WHAT NEEDS TO BE DONE
Could you restate word for word every line from the one containing "parts or recalled items (183, 195, 311, 210)" to the end of the records, and nothing else?

*** Opening of RECORDS SHOWN ***

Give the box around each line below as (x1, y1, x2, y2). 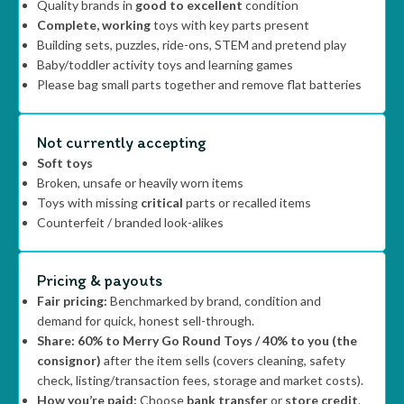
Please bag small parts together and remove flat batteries (37, 77, 362, 92)
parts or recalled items (183, 195, 311, 210)
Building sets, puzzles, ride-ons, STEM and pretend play (37, 37, 346, 52)
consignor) (37, 353, 101, 368)
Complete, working (37, 17, 151, 32)
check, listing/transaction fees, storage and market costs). (37, 372, 363, 388)
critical (141, 195, 183, 210)
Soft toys (37, 155, 93, 170)

*** Close of RECORDS SHOWN ***

RESULT OF THIS TASK
parts or recalled items (183, 195, 311, 210)
Building sets, puzzles, ride-ons, STEM and pretend play (37, 37, 346, 52)
consignor) (37, 353, 101, 368)
Complete, working (37, 17, 151, 32)
check, listing/transaction fees, storage and market costs). (37, 372, 363, 388)
critical (141, 195, 183, 210)
Soft toys (37, 155, 93, 170)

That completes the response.